To post in next reply:
Contents of New DDS log
Contents of New Attach.txt
Contents of Gmer log

[plug_it_in]

Data posted below .

I had problems running GMER with BSOD's . In the end I used msconfig disabled all but Microsoft Servies and disabled all Startup and on the 5th attempt ran to completion. Note GMER Log in two parts. When it starts it does a quick scan and that the first log. The second list is after hitting the scan button (this is where it crashed usually in its own driver)

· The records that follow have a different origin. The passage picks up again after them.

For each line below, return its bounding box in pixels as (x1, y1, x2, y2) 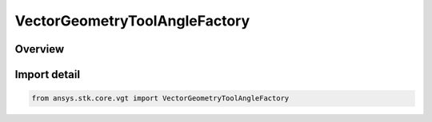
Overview (14, 42, 65, 56)
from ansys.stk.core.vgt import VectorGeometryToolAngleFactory (31, 94, 290, 103)
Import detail (14, 68, 80, 81)
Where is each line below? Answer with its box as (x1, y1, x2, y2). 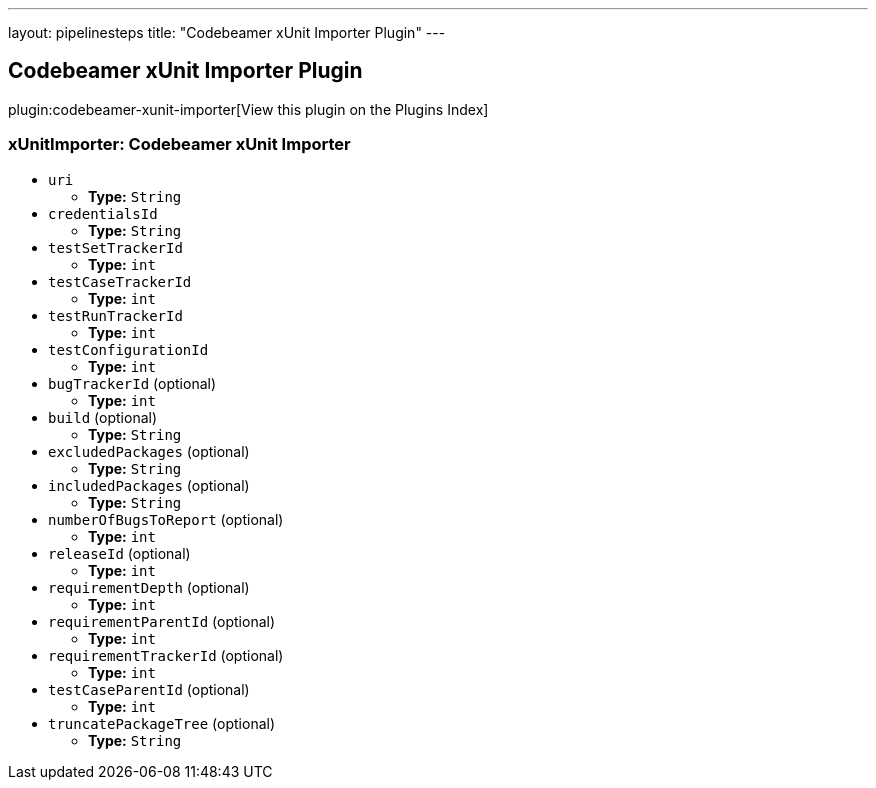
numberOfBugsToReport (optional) (48, 510, 284, 528)
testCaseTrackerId (48, 273, 192, 290)
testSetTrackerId (48, 239, 183, 256)
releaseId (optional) (48, 544, 191, 562)
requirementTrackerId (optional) (48, 646, 284, 664)
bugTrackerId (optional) (48, 374, 217, 392)
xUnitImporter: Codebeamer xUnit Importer (8, 134, 351, 155)
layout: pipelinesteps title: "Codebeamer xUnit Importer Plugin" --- (8, 24, 446, 41)
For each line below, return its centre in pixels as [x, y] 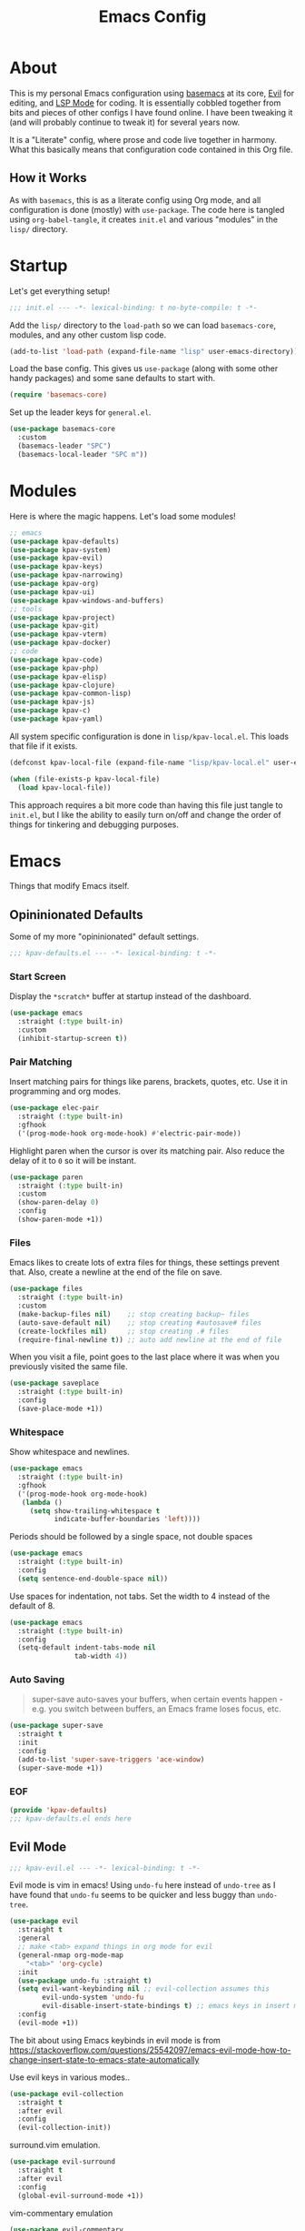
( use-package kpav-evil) [56, 558]
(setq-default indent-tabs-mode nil [87, 1648]
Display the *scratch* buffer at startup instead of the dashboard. [130, 996]
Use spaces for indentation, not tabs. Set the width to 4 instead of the [140, 1596]
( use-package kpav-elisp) [58, 676]
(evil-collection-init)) [64, 2128]
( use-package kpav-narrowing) [67, 575]
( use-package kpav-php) [54, 668]
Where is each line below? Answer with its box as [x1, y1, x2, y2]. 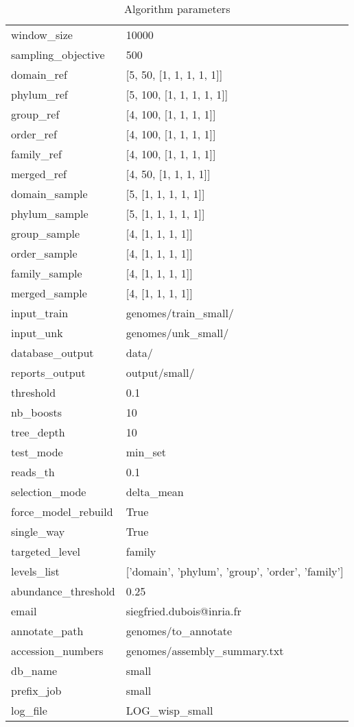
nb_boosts [11, 404, 62, 420]
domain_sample [11, 186, 88, 201]
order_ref [11, 126, 57, 142]
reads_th [11, 464, 55, 480]
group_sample [11, 225, 80, 241]
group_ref [11, 106, 60, 122]
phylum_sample [11, 206, 88, 221]
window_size [11, 27, 73, 42]
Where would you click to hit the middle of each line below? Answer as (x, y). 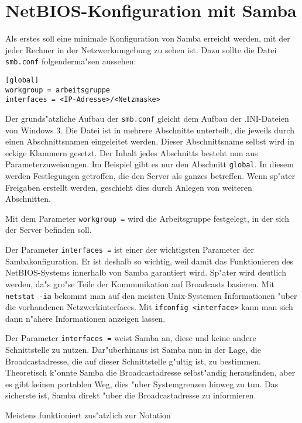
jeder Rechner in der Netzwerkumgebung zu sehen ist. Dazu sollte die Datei (141, 49)
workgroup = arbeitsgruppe (58, 90)
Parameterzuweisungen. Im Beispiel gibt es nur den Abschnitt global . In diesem (150, 164)
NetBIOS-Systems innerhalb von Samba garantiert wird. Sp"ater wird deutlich (146, 272)
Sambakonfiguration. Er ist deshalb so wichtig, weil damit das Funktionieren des (150, 261)
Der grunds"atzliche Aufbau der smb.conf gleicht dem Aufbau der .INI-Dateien (147, 118)
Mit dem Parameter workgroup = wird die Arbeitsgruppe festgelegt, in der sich (147, 218)
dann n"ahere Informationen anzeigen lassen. (85, 318)
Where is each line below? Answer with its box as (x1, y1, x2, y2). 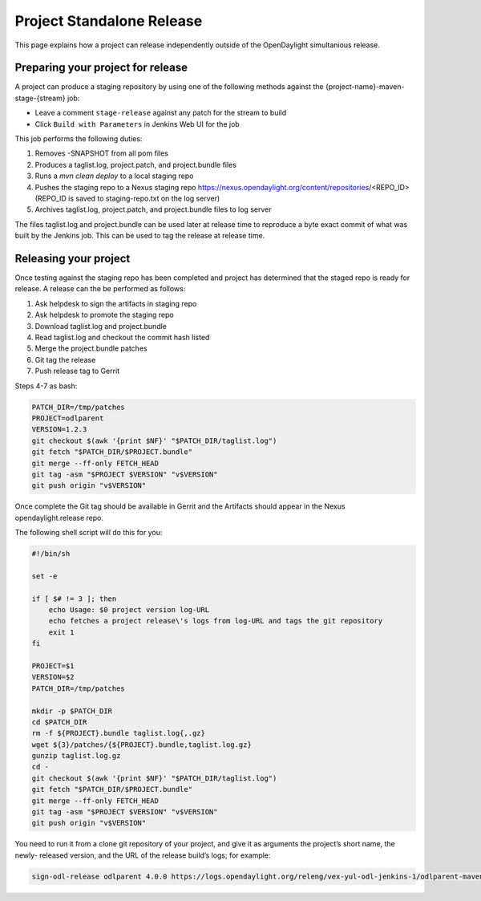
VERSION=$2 (31, 672, 75, 682)
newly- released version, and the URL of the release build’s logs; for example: (14, 850, 271, 860)
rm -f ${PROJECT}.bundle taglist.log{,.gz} (31, 729, 206, 738)
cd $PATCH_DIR (31, 717, 87, 726)
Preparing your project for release (14, 61, 188, 75)
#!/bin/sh (31, 550, 71, 558)
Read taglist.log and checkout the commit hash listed (34, 333, 210, 342)
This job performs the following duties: (14, 134, 143, 144)
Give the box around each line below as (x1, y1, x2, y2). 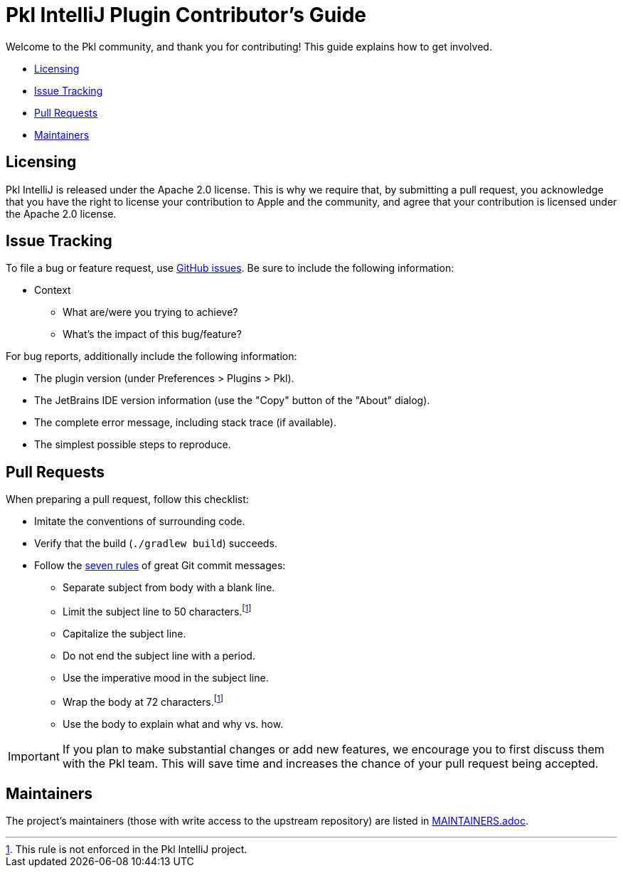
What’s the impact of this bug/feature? (63, 328, 242, 341)
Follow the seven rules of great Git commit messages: (34, 559, 286, 572)
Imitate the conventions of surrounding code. (34, 515, 245, 528)
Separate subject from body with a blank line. (63, 581, 275, 594)
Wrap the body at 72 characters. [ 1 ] (63, 693, 223, 708)
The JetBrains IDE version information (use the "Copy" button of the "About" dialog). (34, 394, 430, 407)
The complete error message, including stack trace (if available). (34, 416, 336, 429)
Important (8, 748, 60, 763)
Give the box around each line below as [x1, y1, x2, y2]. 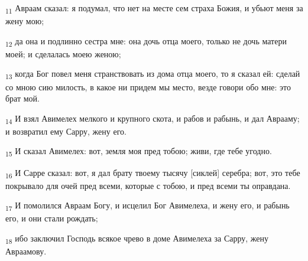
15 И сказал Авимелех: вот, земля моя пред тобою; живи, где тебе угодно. [5, 145, 272, 159]
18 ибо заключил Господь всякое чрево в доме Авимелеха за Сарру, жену [5, 232, 269, 246]
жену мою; [5, 15, 44, 27]
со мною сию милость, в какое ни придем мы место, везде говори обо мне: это [5, 80, 291, 93]
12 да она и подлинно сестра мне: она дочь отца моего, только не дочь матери [5, 34, 287, 48]
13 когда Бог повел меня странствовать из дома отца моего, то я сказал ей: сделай [5, 67, 300, 81]
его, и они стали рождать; [5, 212, 98, 224]
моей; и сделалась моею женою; [5, 47, 121, 60]

I tried posting all the input you wanted but it exceeds the input capacaty so I have attached a zip of all files

[jmw3]

Hi

While I'm going through this lot, please also run the following:

Rootkit Unhooker
Download Rootkit Unhooker from Here & save it on your desktop.

• Disable your security programs
• Double click RKUnhookerLE.exe to run it
• Click the Report tab, then click Scan
• Check Drivers and Stealth Code, uncheck the rest, then click OK
• When prompted to Select Disks for Scan, make sure C:\ is checked then click OK
• Wait till the scanner has finished then go File > Save Report
• Save the report somewhere you can find it such as your desktop then click Close
• Copy/paste the entire contents of the report & post it in your next reply

Note - You may get the following warning - it is ok - just ignore it:

"Rootkit Unhooker has detected a parasite inside itself!
It is recommended to remove parasite, okay?"

[jmw3]

View Hidden Files & Folders Windows XP
To view Hidden Files & Folders do the following:
Click Start
Open My Computer
Select the Tools menu and click Folder Options
Select the View Tab
Under the Hidden files and folders heading select Show hidden files and folders
Uncheck the Hide protected operating system files (recommended) option
Click Yes to confirm
Click OK

Upload Files for Scanning
Go to VirusTotal & upload the following File/s for scanning.

• Click Browse
• Copy & paste the following File & Path in the text box next to File name: then click Open
  Code:

  c:\windows\neoqaz2.dll

• Click Send File
• If confronted with two options, choose Reanalyse file now
• Wait for scans to finish then copy & paste the URL from your browser address bar in your next reply

[plug_it_in]

http://www.virustotal.com/file-scan/...858-1285333222

[jmw3]

Since this issue appears to be resolved ... this Topic has been closed.

Note:If it has been four days or more since your last post, and the helper assisting you posted a response to that post to which you did not reply, your topic will not be reopened. At that point, if you still require help, please start a new topic and include fresh DDS & Attach logs and a link to your previous thread.

If it has been less than four days since your last response and you need the thread re-opened, please send me or Moderator a private message (pm). A valid, working link to the closed topic is also required.